基本の基:ダートトラック>コーナリング(パーシャル)
レースの勝敗はパーシャルで決まる!
思ったよりラップタイムが良かったり、逆に悪かったりする時の境目もここにあります。
ダートトラックがわかりやすいので、これで十分練習を積んでみてください。
コーナリング中のリアタイヤの回転の状態には、大別して4種類あります。
便宜上、ここでは路面とのスリップが最小の状態をパーシャルと呼び、
パーシャル時よりリアタイヤの回転数が高いときを前向きと呼び、
パーシャル時よりリアタイヤの回転数が低いときを後ろ向きと呼び、
リアタイヤの回転が停止している状態をロッキーと呼ぶことにします。
ダートトラックの走法で、リアタイヤをロックさせるコーナリングを紹介しました。
次に、リアタイヤへのブレーキあるいはエンジンブレーキによるコーナリングを紹介しました。
同様に、アクセルオンによるコーナリングも紹介しました。
説明していないのが上記以外の状態、すなわち、パーシャルな状態でのコーナリングです。
パーシャルとは、先に定義したように、路面とのスリップが一番少ない状態です。
この状態はスロットルオフではなく、クラッチを切った状態でもなく、
パーシャルに必要な分の惰性、あるいはパワーオンが必要です。
説明はしていないのですが、実は、
ダートトラックでロッキー、または後ろ向きな状態でコーナリングを開始し、
途中から前向きにスムーズに切り替えられるライダーは、
このパーシャルな状態もコントロールできていることになります。
想像できると思いますが、タイヤの理論的なパフォーマンス発揮度では、
ロッキーの状態が一番低く、次に後ろ向きや前向き、そして一番高次元なのがパーシャルでしょう。
上述のライダーは、低次元でも高次元でも変わらずにスライドさせ続けているという高等なテクニックを発揮しています。
習得したいのは、前乗りでも、後乗りでも、パーシャルでも変わらずスライドができること。
次に、その状態で、今度は速度的なパーシャルを基本に、減速するスライドと加速するスライドのコントロールを習得します。

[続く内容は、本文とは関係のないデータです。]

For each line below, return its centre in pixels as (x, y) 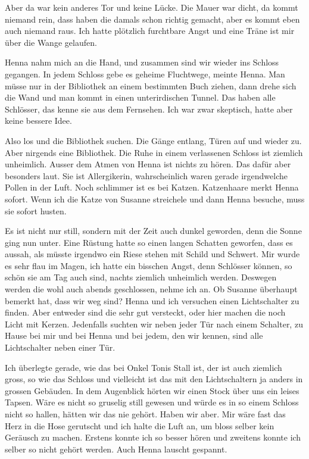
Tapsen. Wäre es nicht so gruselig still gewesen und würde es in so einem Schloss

必ずしも段階を踏む必要もなく、いきなりパーシャルなスライドに挑戦するのもよいでしょう。
その際、ひとつ大事なことがあります。
例えば、加速するスライドには二種類あり、実際に加速している場合と、実際には加速していなくてもライダーが加速していると感じるときです。
同様に減速でもでも二種類あり、実際に減速している場合と、実際には加速しているのにライダーが減速していると感じるときです。

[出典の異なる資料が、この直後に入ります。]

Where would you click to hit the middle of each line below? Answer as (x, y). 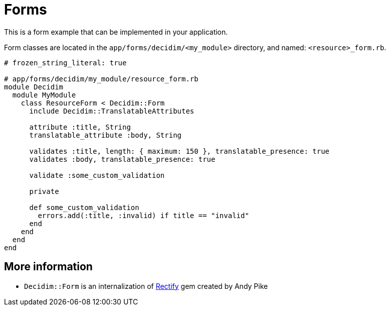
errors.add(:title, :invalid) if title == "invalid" (143, 215)
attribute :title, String (80, 127)
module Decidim (34, 87)
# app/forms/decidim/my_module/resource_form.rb (101, 79)
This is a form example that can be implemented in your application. (116, 32)
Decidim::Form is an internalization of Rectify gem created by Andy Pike (146, 286)
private (44, 191)
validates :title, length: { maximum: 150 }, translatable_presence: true (179, 151)
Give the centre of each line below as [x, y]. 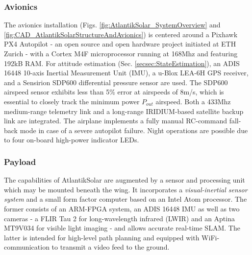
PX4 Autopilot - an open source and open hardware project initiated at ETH [120, 44]
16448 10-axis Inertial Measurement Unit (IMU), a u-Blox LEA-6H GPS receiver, [126, 73]
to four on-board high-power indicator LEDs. [72, 140]
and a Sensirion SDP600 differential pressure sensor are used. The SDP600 [116, 82]
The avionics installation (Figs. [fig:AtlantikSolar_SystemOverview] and [112, 25]
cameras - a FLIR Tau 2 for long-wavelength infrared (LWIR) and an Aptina [119, 218]
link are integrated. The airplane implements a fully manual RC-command [115, 121]
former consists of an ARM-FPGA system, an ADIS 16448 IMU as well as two [122, 208]

これはライダーが、自身の計画・想定した速度・挙動と、実際の速度・挙動に食い違いがあるときに感じます。あるいは体勢的、慣性的な判断ミスからも感じます。
冒頭で述べた、隠れた、あるいは埋もれたタイムはここにあります。
これを正しく認識し前向きに調整することでタイムアップが望めます。
物理的な限界と無縁にタイムアップできるのであれば、これ幸いでしょう。
ここで賢く判断することです。
一番の収穫物はタイムロスがどこで発生するかです。
ライダーの感覚すら頼りにできないことを知りました。
ライダーの感覚や気持ちと裏腹な挙動を選択肢に入れるべきということを知りました。
ジムカーナのコーナリングの説明で、旋回中のタイムアップの必須テクニックについても説明しました(予定:速い理由と技を紹介します)。
そして、どちらでもよいのなら前向きなコーナリングを選択し、収束させていきます。
そのうえで、最後に改めて優先すべきは、タイムアップにつながる走法を選択することです。

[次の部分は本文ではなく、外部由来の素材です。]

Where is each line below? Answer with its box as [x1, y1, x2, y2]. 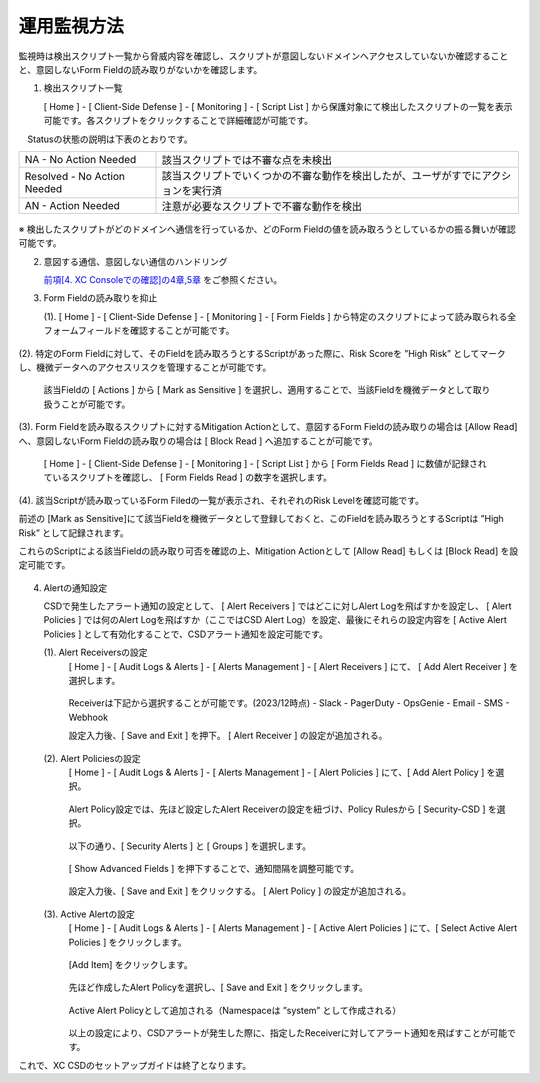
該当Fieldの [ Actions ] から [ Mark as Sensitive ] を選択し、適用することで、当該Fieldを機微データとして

パーシャルが一番高次元だからといえ、この状態であれば必ずタイムが良いとは限りません。
高次元な走りが必ずしも区間タイムの速さにつながるわけではありません。
高次元なアクションの前後のタイムロスや、完走率というファクターも計算に入れないといけません。
この時点で今一度、ケーシー・ストーナーの記事を読んでみると、彼の発言の意図がくみ取れることでしょう。